After trump goes down, we will NEVER have to listen or cater to those bastards and their fake values again. There is nothing I dislike more than hypocrites. And the evangelicals are the biggest ones on the planet. “Values Voters”. What a bunch of bullshit that was.
…. I think I will watch some George Carlin today…
>>The main thing, though, is a strong sense that their beliefs are not respected. Nothing about them is respected, really, and they feel like they can be insulted by anyone without the slightest consequence.
nobody can do the “help I’m being opressed!” schtick better than American rightwing “christians”. Hint: I don’t respect them because they don’t respect me. They feel they can insult me without the slightest consequence, and their whole world view is based on hating liberals and liberalism and being convinced that their sick twisted god hates us too. I’d respect the hate more if they weren’t hating in the name of Jesus.
>>These folks actually believe in honesty.
I see no reason to believe that. They will vote for any lying liar with an R next to its name. Barack Obama was honest, how far did that get him? They believe in Trump’s “say the quiet part out loud” nastiness and call it honesty.
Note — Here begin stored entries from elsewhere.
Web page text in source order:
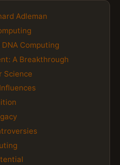
Adleman
Computing
A Breakthrough
Science
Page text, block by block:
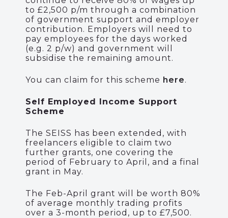
to £2,500 p/m through a combination
of government support and employer
contribution. Employers will need to
pay employees for the days worked
(e.g. 2 p/w) and government will
subsidise the remaining amount.
You can claim for this scheme here.
Self Employed Income Support
Scheme
The SEISS has been extended, with
freelancers eligible to claim two
further grants, one covering the
period of February to April, and a final
grant in May.
The Feb-April grant will be worth 80%
of average monthly trading profits
over a 3-month period, up to £7,500.
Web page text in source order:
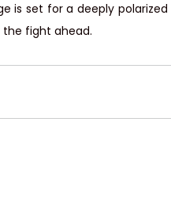
is set for a deeply
fight ahead.
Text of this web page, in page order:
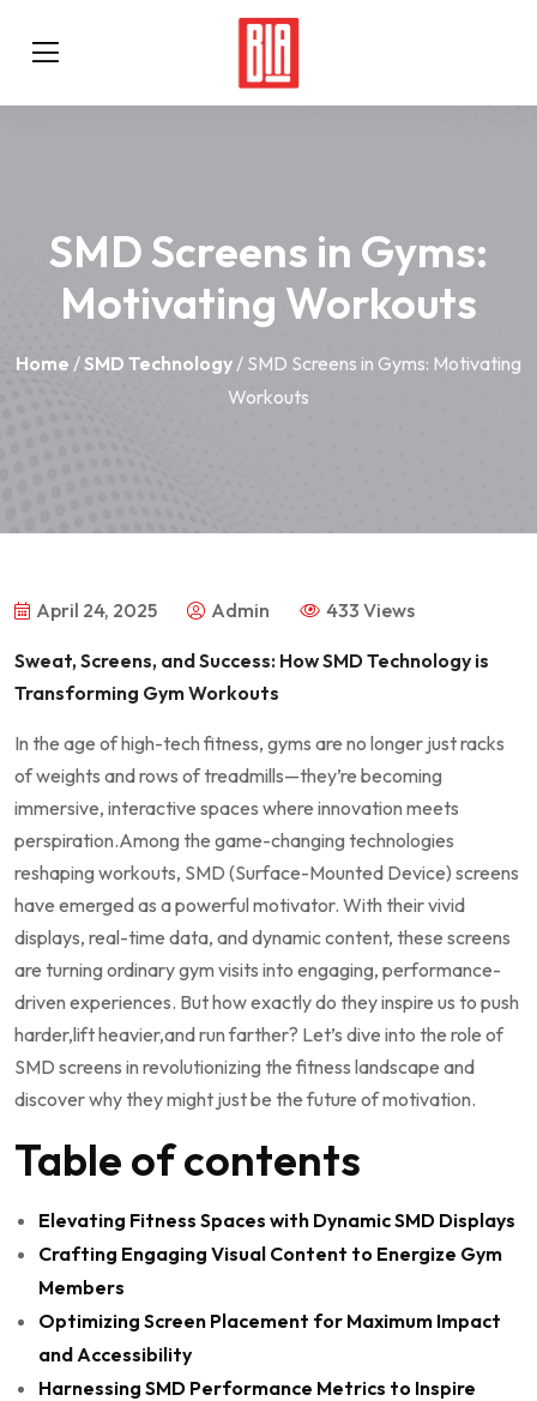
SMD Screens in Gyms:
Motivating Workouts
Home /SMD Technology / SMD Screens in Gyms: Motivating
Workouts
April 24, 2025 Admin 433 Views
Sweat, Screens, and Success: How SMD‌ Technology is
Transforming Gym Workouts
In ‌the age of high-tech fitness, gyms​ are no longer just racks
of weights and rows of treadmills—they’re becoming​
immersive,‍ interactive​ spaces where innovation meets
perspiration.Among the ​game-changing technologies
reshaping ​workouts, SMD⁣ (Surface-Mounted Device) screens
‌have emerged ‌as a powerful motivator. With their vivid
⁣displays, real-time data,⁢ and dynamic ⁢content, these screens
are turning ordinary gym visits into engaging,⁣ performance-
driven experiences.⁣ But how exactly ⁤do they​ inspire us to push
⁢harder,lift ⁤heavier,and run farther? Let’s dive into the role of
SMD ‍screens in revolutionizing the⁢ fitness landscape and
discover why they might just be the​ future of motivation.
Table ​of contents
Elevating ​Fitness Spaces⁤ with Dynamic SMD⁣ Displays
Crafting Engaging​ Visual Content​ to Energize Gym
⁣Members
Optimizing Screen Placement for Maximum‍ Impact
and Accessibility
Harnessing SMD⁣ Performance ‌Metrics to Inspire
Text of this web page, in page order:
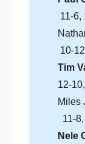
11-6,
10-
Tim
12-
Miles
11-
Nele
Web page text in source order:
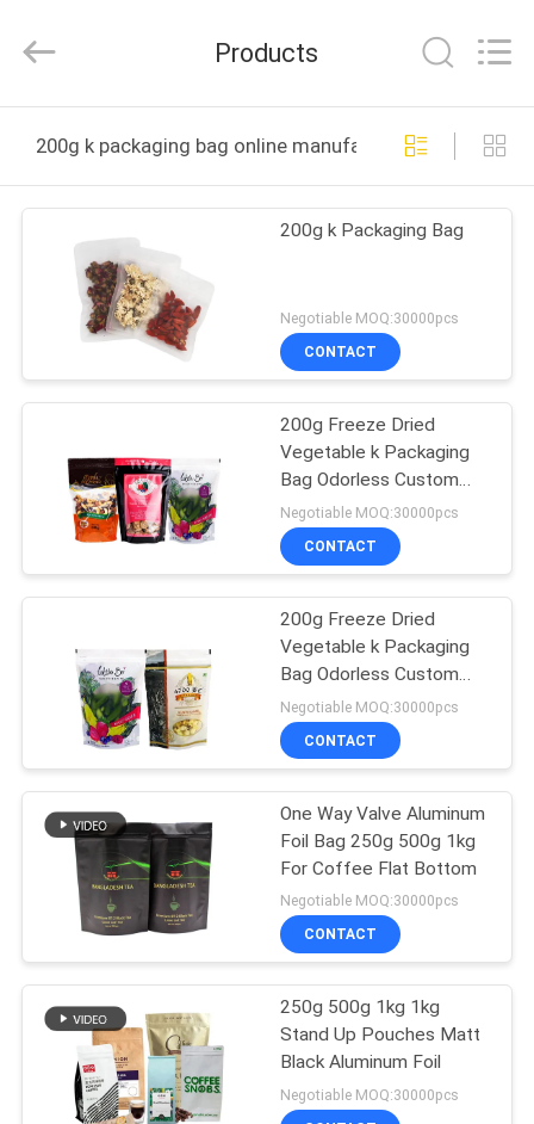
PRODUCTS
SHOW
ABOUT
FACTORY
TOUR
CONTROL
SITEMAP
PRIVACY
POLICY
Rights
by
Products
200g k packaging bag online manufacture
200g k Packaging Bag
Negotiable MOQ:30000pcs
CONTACT
200g Freeze Dried
Vegetable k Packaging
Bag Odorless Custom
Logo
Negotiable MOQ:30000pcs
CONTACT
200g Freeze Dried
Vegetable k Packaging
Bag Odorless Custom
Logo
Negotiable MOQ:30000pcs
CONTACT
One Way Valve Aluminum
Foil Bag 250g 500g 1kg
For Coffee Flat Bottom
Negotiable MOQ:30000pcs
CONTACT
250g 500g 1kg 1kg
Stand Up Pouches Matt
Black Aluminum Foil
Negotiable MOQ:30000pcs
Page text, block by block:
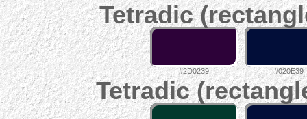
Tetradic
#2D0239 #020E39
Tetradic
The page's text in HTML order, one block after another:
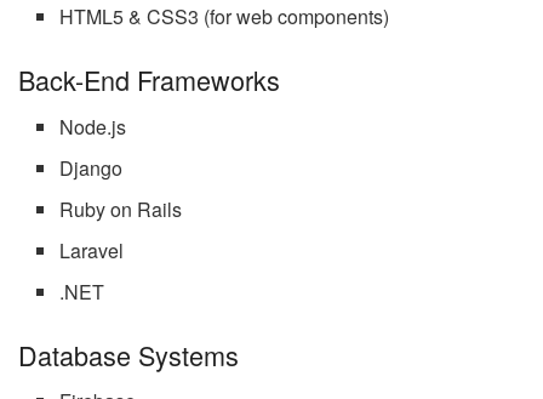
HTML5 & CSS3 (for web components)
Back-End Frameworks
Node.js
Django
Ruby on Rails
Laravel
.NET
Database Systems
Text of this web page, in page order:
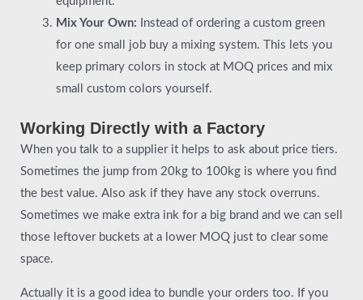
Mix Your Own: Instead of ordering a custom green
for one small job buy a mixing system. This lets you
keep primary colors in stock at MOQ prices and mix
small custom colors yourself.
Working Directly with a Factory
When you talk to a supplier it helps to ask about price tiers.
Sometimes the jump from 20kg to 100kg is where you find
the best value. Also ask if they have any stock overruns.
Sometimes we make extra ink for a big brand and we can sell
those leftover buckets at a lower MOQ just to clear some
space.
Actually it is a good idea to bundle your orders too. If you
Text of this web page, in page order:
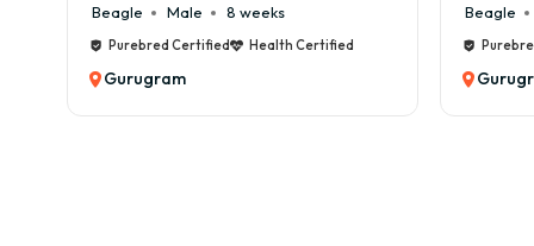
5️⃣
📞
Beagle Male 6 weeks
Purebred Certified Health Certified
Gurugram
Beagle
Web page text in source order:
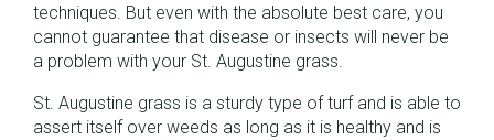
techniques. But even with the absolute best care, you
cannot guarantee that disease or insects will never be
a problem with your St. Augustine grass.
St. Augustine grass is a sturdy type of turf and is able to
assert itself over weeds as long as it is healthy and is

>>They’re patriotic Americans, proud of our heritage which includes our system of government.
Another hard-to-believe statement that you offer no proof of. They absolutely do not believe in the freedom of religion that is written in our Constitution, nor do they believe in the amendments that established that black Americans also have rights
These people are America’s most deplorable, and they were that way before Donald Trump ever ran for office. He didn’t corrupt them, he merely took full advantage. .
Precisely. The giveaway is that they claim the Democrats don’t respect Christians, yet the Christian African American community is basically entirely Democrats. Something tells me it’s not the theology driving this.
I like this piece, but you circle around “parochialism” without landing on it. Because that’s what you describe. People only seeing the world as it exists within very narrowly defined borders. Isolation from neighboring communities, particularly those with different outlooks, racial background, or religious practices.
I think it’s a good idea not to antagonize people, even (or perhaps especially) people with such a radically different outlook, but that’s just a matter of principle. I don’t know how if any political inroads can be made, though. I sincerely doubt it.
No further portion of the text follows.